Dubai: Financial soundness indicators of UAE banks are robust and improving as the economy picks up momentum, according to the UAE Central Bank.
The eligible liquid assets as a per cent of total liabilities rose to 19.6 per cent in 2021, well above the 10 per cent minimum requirement. Total liquid assets of banks were at Dh529.3 billion.
The UAE banking system remains well capitalised, with average capital adequacy ratio (CAR) at 17.2 per cent, the Tier 1 capital ratio at 16.1 per cent, and Common Equity Tier 1 ratio (CET 1) at 14.2 per cent. The Central Bank is in the process of withdrawing the liquidity support schemes and other forbearance measures in a phased manner while some schemes that support economic growth will continue.
The improving financial indicators of banks allowed the regulator to complete direct liquidity support to bank customers in two phases. In Phase 1, loan repayment deferrals supported by Dh50 billion interest-free liquidity came to a close on December 31, 2021. A significant share of direct liquidity support under the Targeted Economic Support Scheme (TESS) will end in June.
Measures to boost lending
Despite a strong increase in bank deposits and liquidity, lending remained weak last year. In this context, the UAE Central Bank has assured that it will continue to support credit growth vital to economic growth. Customer deposits with banks operating rose 5.9 per cent in 2021 to Dh1.99 trillion. Total loans and advances increased 0.8 per cent to Dh1.79 trillion.
According to the latest credit sentiment survey by the regulator, credit appetite and demand for loans - especially demand for business loans of large firms - are on the rise. With the UAE GDP projected to grow 4.2 per cent in 2022, the regulator has indicated its keenness to support credit growth even with the continuation of some forbearance measures.
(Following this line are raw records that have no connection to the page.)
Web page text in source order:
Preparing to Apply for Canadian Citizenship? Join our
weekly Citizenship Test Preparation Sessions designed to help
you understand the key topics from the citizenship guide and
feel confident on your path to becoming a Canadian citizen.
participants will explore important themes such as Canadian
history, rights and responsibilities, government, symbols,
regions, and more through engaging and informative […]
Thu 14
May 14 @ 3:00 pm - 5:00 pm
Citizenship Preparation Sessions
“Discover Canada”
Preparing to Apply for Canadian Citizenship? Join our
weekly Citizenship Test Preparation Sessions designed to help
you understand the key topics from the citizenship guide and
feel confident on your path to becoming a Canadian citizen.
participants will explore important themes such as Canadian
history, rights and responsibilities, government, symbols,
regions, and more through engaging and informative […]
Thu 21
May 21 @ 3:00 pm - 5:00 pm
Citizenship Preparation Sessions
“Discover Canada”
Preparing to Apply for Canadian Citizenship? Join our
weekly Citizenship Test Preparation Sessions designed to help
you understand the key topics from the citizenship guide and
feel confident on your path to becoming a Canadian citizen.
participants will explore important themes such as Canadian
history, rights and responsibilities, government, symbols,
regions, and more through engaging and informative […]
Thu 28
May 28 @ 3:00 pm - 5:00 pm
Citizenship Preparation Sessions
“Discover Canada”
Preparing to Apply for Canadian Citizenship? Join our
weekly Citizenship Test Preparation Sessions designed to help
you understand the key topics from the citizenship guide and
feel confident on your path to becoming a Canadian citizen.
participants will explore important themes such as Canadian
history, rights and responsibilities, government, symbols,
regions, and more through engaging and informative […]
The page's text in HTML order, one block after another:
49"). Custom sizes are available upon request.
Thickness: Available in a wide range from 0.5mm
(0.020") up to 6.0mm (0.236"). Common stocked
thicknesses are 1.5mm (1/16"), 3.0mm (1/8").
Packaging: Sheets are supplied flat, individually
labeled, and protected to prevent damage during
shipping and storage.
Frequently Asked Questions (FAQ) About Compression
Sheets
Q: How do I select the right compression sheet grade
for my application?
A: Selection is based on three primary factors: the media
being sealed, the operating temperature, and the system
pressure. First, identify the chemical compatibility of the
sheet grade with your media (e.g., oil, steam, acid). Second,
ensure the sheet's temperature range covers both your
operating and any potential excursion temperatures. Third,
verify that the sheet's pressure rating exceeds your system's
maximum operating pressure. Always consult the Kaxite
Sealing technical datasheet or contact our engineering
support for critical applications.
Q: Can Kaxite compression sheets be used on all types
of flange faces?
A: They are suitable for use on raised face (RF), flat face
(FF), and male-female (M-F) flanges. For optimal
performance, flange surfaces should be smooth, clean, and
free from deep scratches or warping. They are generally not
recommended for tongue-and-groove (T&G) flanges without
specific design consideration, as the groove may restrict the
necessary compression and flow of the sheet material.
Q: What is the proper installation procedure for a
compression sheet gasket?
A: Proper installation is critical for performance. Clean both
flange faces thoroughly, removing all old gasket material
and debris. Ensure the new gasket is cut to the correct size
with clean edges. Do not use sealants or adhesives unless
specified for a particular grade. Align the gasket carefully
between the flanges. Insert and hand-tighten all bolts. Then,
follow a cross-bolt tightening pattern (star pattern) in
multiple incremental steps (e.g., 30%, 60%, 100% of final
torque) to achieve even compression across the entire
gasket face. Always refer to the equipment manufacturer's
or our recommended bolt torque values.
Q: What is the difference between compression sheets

Although it is not clear what support measures from CBUAE will remain beyond June, a senior banker said the central bank is likely to retain relaxations in capital reservation buffers, easing of IFRS 9 (International Financial Reporting Standards) and continuation of relaxations in macro-prudential norms in terms of loan-to-value ratios in mortgages and some collateralised lending.
While the relaxations in IFRS 9 will continue until the end of 2024, it is widely anticipated that relief such as the reduction in risk-weighted assets on SME exposures to 85 per cent from 100 per cent and an increase in maximum loan-to-value requirements for first-time home buyers by 5 per cent will likely remain.
As part of the UAE Central Bank’s response to the pandemic, banks were allowed to temporarily tap into the capital conservation buffer (a capital buffer amounting to 2.5 per cent of a bank’s total exposures) up to a maximum of 60 per cent without supervisory consequences, effective March 15, 2020. The Domestic Systemically Important Banks’ (DSIB) buffer remains the same. However, DSIB may use 100 per cent of their D-SIB buffer without supervisory consequences.